Delivery of the Bragg peak to the target was enabled by a system in which a variable amount of material was placed upstream in the proton beam path to adjust its depth in patients. A telescoping column of water was used to pull the Bragg peak back to the desired depth. Calibration of each treatment beam preceded positioning of the patient in the treatment unit. Three orthogonal plain films were taken to confirm alignment before treatment.16 A complex scattering and filtering system was used to prepare the beam for clinical use. Patients were placed in a positioner that rotated a maximum of 45 degrees to either side. Fine adjustments were made to the head while a nurse manually adjusted the positioner to ensure patient comfort and safety.

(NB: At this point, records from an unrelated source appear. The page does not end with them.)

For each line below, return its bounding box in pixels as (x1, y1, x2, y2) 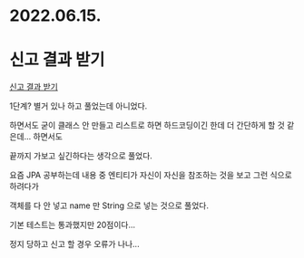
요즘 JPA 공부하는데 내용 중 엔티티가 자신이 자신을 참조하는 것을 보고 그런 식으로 (9, 169, 292, 181)
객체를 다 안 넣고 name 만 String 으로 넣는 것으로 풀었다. (9, 200, 210, 211)
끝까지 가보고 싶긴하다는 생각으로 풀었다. (9, 150, 152, 161)
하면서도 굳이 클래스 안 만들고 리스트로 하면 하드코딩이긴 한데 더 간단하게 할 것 (9, 119, 286, 131)
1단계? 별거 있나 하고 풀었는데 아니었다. (9, 100, 148, 111)
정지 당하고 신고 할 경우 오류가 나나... (9, 239, 140, 250)
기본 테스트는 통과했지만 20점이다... (9, 219, 136, 231)
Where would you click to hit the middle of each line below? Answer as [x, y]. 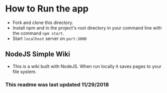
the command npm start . [38, 33]
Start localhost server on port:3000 [50, 38]
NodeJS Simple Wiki [38, 54]
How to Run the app [47, 9]
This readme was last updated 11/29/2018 [57, 84]
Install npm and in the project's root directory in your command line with [87, 27]
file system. [24, 71]
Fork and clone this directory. [43, 22]
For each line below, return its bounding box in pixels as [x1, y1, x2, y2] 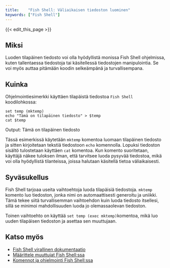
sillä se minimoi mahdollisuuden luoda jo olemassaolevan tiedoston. [5, 202, 147, 209]
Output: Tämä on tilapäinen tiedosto [5, 127, 80, 133]
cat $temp [5, 118, 26, 123]
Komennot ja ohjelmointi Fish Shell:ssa [12, 257, 93, 263]
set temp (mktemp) [5, 109, 44, 114]
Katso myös [5, 233, 44, 242]
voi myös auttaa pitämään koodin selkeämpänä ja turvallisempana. [5, 65, 144, 71]
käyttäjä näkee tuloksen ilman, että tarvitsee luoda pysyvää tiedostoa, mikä [5, 153, 162, 159]
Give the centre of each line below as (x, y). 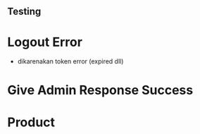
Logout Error (45, 42)
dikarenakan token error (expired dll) (70, 61)
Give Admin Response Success (100, 90)
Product (31, 122)
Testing (24, 12)
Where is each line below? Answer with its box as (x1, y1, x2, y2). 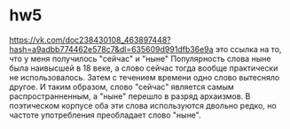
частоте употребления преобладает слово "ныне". (9, 110, 201, 120)
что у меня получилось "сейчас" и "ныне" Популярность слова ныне (9, 53, 271, 64)
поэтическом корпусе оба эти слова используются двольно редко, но (9, 100, 277, 110)
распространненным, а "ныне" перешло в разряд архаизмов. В (9, 90, 251, 102)
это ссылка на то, (215, 43, 282, 54)
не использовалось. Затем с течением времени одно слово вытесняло (9, 72, 280, 82)
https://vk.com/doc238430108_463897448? (9, 34, 171, 45)
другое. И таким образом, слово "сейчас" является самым (9, 81, 235, 92)
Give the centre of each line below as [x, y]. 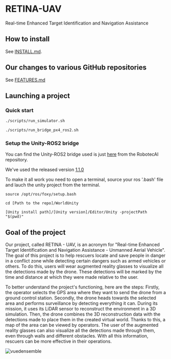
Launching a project [38, 96]
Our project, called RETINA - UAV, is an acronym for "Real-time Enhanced [82, 245]
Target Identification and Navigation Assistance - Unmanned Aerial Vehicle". [86, 250]
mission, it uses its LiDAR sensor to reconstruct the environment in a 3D [81, 309]
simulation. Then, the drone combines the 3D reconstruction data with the [83, 314]
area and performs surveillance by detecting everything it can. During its [82, 303]
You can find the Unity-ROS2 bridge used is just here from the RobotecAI [82, 154]
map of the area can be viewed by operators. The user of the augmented [82, 325]
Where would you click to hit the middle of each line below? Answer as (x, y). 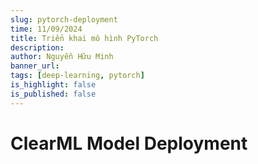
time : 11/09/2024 (46, 29)
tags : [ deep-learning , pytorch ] (77, 76)
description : (37, 47)
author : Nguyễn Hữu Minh (62, 57)
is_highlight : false (53, 85)
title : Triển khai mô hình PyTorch (84, 38)
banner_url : (35, 66)
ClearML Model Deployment (129, 143)
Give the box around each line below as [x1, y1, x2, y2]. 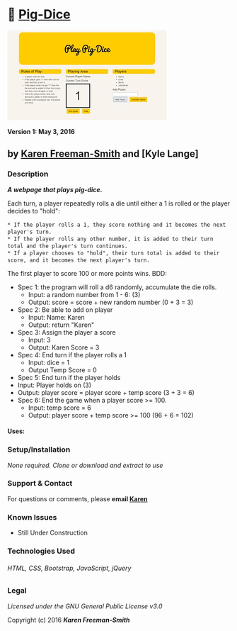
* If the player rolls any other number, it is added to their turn [7, 235, 214, 242]
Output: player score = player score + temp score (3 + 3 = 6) [17, 388, 195, 396]
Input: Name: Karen [28, 313, 85, 321]
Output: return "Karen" [28, 320, 95, 329]
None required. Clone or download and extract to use [7, 461, 163, 469]
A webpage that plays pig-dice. [7, 185, 103, 194]
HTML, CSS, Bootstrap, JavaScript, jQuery [7, 564, 132, 572]
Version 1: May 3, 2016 [7, 127, 76, 135]
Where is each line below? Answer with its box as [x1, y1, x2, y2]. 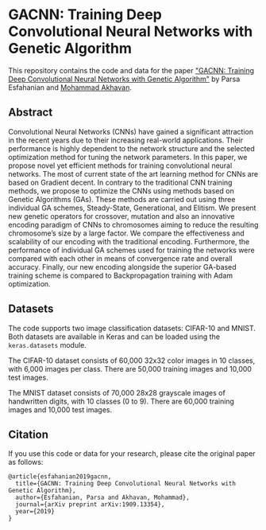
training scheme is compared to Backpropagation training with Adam [8, 271, 233, 280]
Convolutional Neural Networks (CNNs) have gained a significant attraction [8, 127, 254, 136]
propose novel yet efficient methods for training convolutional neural [8, 161, 233, 170]
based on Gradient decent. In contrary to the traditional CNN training [8, 177, 233, 187]
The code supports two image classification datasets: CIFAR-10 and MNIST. [8, 323, 256, 333]
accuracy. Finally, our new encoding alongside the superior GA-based [8, 262, 237, 271]
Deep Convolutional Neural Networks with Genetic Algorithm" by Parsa [8, 74, 241, 84]
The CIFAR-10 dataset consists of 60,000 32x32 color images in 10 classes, [8, 356, 256, 365]
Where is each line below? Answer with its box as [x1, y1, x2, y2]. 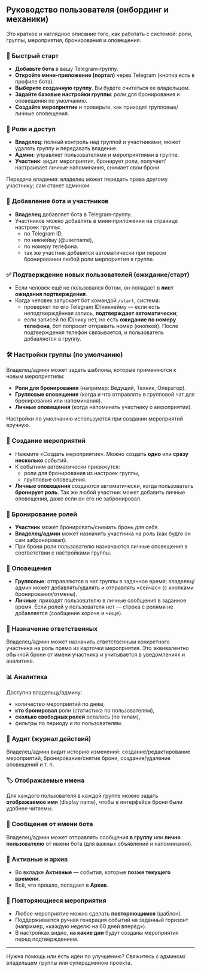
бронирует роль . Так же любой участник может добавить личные [14, 488, 185, 496]
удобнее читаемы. [6, 805, 53, 812]
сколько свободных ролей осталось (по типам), [14, 713, 141, 720]
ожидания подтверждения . [14, 291, 88, 297]
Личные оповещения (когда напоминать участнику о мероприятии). [14, 404, 193, 411]
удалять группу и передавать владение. [14, 145, 118, 152]
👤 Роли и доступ [6, 125, 56, 133]
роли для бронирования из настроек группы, [23, 469, 139, 476]
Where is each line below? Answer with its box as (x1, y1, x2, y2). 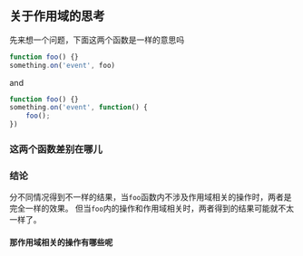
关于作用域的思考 (9, 8, 105, 24)
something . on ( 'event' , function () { (9, 103, 148, 112)
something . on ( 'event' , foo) (9, 61, 116, 70)
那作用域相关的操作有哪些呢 (9, 236, 113, 247)
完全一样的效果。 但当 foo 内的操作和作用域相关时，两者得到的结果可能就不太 (9, 203, 295, 214)
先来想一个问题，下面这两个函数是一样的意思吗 (9, 34, 184, 45)
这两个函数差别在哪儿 (9, 143, 103, 156)
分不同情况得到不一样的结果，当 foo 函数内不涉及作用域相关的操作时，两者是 (9, 192, 292, 203)
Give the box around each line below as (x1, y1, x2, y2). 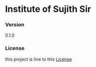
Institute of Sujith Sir (5, 3, 92, 15)
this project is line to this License (5, 56, 72, 62)
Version (5, 21, 25, 28)
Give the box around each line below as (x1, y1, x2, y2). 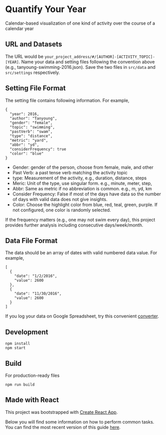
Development (5, 328, 49, 336)
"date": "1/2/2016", (14, 274, 57, 279)
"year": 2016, (10, 112, 39, 117)
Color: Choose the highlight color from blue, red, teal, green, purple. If (12, 201, 157, 207)
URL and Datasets (5, 40, 62, 49)
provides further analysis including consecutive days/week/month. (5, 222, 143, 228)
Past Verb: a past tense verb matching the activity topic (12, 169, 128, 175)
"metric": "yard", (10, 138, 49, 143)
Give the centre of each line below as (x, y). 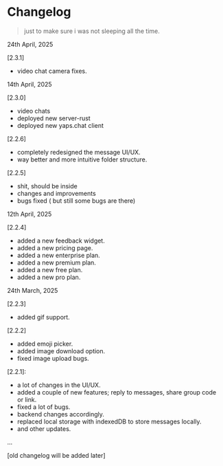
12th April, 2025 (30, 214)
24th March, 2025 (33, 290)
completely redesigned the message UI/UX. (79, 152)
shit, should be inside (47, 186)
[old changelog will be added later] (56, 455)
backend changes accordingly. (61, 414)
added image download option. (61, 351)
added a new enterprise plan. (59, 255)
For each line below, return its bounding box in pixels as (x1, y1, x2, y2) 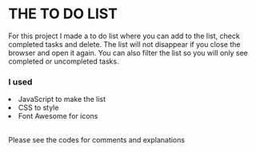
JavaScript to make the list (18, 95, 106, 104)
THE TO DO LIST (8, 5, 118, 23)
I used (8, 76, 33, 88)
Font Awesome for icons (18, 111, 98, 121)
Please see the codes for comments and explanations (8, 135, 186, 145)
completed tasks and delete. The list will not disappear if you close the (8, 39, 241, 49)
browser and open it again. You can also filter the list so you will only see (8, 48, 248, 57)
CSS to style (18, 103, 59, 112)
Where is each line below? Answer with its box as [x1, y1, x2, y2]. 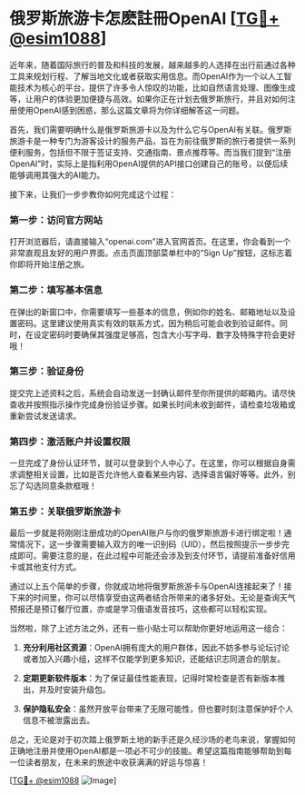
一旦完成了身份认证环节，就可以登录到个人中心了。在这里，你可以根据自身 [9, 458, 288, 469]
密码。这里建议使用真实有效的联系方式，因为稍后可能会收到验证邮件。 [16, 317, 280, 328]
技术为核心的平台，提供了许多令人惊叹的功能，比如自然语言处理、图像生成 [16, 82, 296, 93]
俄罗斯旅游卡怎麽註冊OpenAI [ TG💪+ [9, 8, 280, 29]
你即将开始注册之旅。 [9, 259, 89, 270]
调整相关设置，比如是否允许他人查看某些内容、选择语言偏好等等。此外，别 [16, 469, 296, 480]
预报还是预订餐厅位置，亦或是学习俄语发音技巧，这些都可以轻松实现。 [9, 603, 272, 614]
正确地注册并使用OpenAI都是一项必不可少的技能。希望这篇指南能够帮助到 [9, 746, 284, 757]
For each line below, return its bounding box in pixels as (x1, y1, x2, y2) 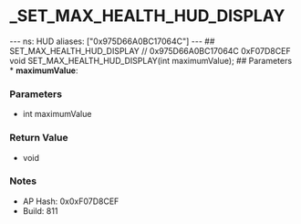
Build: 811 (22, 205, 58, 216)
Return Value (9, 132, 68, 144)
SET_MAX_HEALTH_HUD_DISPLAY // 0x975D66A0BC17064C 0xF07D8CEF (9, 45, 291, 56)
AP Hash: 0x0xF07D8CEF (22, 196, 119, 207)
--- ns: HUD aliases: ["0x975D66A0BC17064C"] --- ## (9, 36, 215, 47)
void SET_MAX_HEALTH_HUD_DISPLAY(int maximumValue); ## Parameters (9, 55, 293, 66)
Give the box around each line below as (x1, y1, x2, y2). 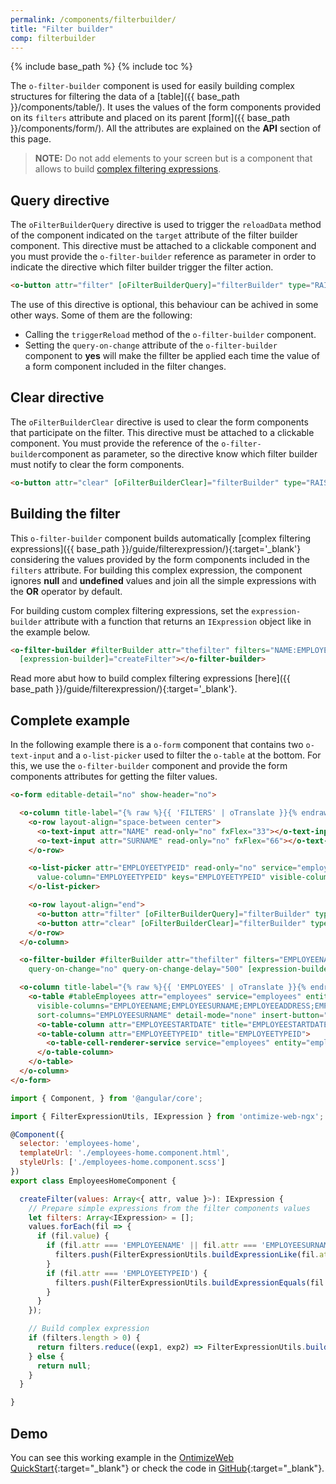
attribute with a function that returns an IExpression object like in (44, 615, 312, 627)
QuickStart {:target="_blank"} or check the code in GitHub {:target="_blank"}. (10, 1462, 325, 1474)
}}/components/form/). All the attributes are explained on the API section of (10, 122, 322, 135)
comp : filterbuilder (10, 33, 97, 43)
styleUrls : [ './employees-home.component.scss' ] (19, 1157, 226, 1168)
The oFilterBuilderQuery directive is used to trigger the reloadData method (10, 219, 322, 231)
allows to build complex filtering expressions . (34, 163, 222, 175)
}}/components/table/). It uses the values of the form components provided (10, 101, 322, 113)
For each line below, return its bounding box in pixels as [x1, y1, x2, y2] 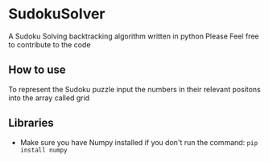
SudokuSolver [8, 5, 106, 23]
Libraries [8, 116, 54, 130]
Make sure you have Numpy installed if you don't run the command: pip [19, 137, 259, 147]
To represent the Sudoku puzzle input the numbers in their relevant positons [8, 84, 262, 94]
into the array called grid [8, 93, 90, 103]
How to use [8, 63, 66, 77]
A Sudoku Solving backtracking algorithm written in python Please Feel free [8, 31, 259, 41]
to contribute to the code [8, 39, 91, 49]
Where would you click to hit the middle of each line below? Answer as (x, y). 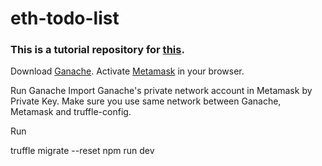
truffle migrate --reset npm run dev (82, 151)
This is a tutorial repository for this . (97, 50)
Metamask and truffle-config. (71, 112)
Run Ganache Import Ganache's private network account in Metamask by (161, 91)
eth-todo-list (65, 18)
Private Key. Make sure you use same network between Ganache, (146, 101)
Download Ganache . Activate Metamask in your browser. (127, 71)
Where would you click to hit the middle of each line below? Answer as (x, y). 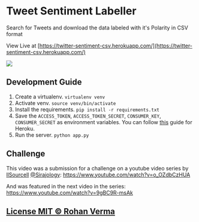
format (14, 34)
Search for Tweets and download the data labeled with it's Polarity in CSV (97, 28)
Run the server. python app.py (52, 135)
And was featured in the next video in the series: (66, 186)
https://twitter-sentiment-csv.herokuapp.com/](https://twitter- (116, 46)
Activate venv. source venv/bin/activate (65, 103)
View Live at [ (23, 46)
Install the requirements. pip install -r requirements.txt (87, 109)
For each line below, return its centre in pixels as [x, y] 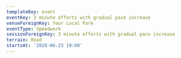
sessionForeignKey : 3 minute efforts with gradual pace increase [90, 34]
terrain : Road [24, 40]
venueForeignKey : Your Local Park [50, 23]
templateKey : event [31, 12]
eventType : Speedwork [34, 29]
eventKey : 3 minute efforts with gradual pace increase [78, 18]
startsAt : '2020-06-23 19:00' [45, 46]
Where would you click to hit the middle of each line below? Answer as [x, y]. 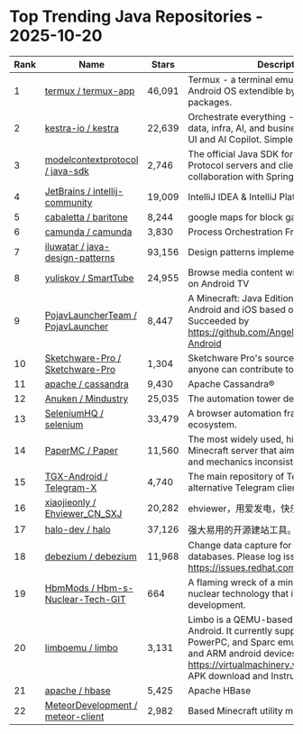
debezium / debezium [91, 556]
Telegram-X [71, 487]
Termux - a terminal [230, 79]
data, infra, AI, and [227, 128]
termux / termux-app [90, 90]
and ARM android [225, 653]
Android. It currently [230, 630]
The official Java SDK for [240, 153]
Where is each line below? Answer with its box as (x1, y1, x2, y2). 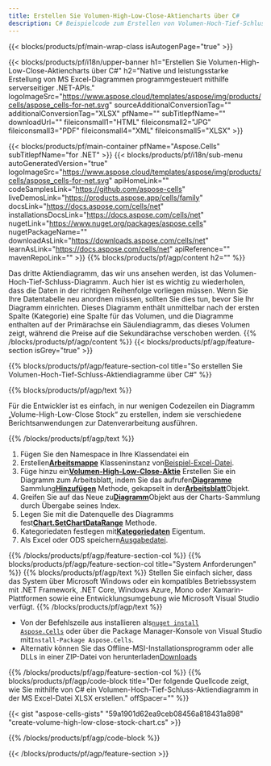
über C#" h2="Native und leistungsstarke (91, 65, 229, 75)
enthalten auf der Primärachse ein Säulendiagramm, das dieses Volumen (8, 319, 250, 329)
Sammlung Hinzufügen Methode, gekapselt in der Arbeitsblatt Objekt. (19, 483, 250, 493)
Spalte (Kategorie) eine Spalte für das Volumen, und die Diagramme (8, 311, 234, 321)
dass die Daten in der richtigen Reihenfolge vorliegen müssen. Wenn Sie (8, 285, 248, 295)
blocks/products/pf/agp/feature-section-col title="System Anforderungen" (8, 559, 256, 568)
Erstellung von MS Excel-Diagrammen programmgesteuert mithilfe (8, 74, 229, 84)
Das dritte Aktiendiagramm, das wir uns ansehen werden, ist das (8, 268, 223, 278)

Aside from some technical improvements, the multistep treatment technique of using the Bragg peak as the primary therapeutic source remains the same today. The dose is delivered by first treating the most distal segment of the target with the Bragg peak. The second peak is delivered at a shallower depth by increasing the amount of water or equivalent material within the path of the proton beam before reaching the patient. The weight or relative dose delivered with the shallower peak is reduced in comparison to the first peak because it is additive to the dose of the first peak. This process, termed “lamination” planning, is repeated to cover the target width with 90% of the maximum dose. The combined peaks are called the spread-out Bragg peak (SOBP). The width of the SOBP 90% to 90% dose is known as the modulation. Corrections are required to account for the difference in density between air, bone, brain, and other tissues. To minimize uncertainty, ports are preferentially selected so that they penetrate bone perpendicular to the surface and avoid heterogeneous regions such as sinuses, mastoids, ears, and the base of the skull, which may introduce small errors in dosimetry calculations.17 The dose profiles of proton beams also vary as a factor of field size.17a A proportionally higher dose to the surface of tissues is delivered with smaller field sizes because of the reliance on more direct ionization as compared with the dose from scatter radiation.17 Therefore, lamination plans must be adjusted to account for the field size to generate a uniform SOBP.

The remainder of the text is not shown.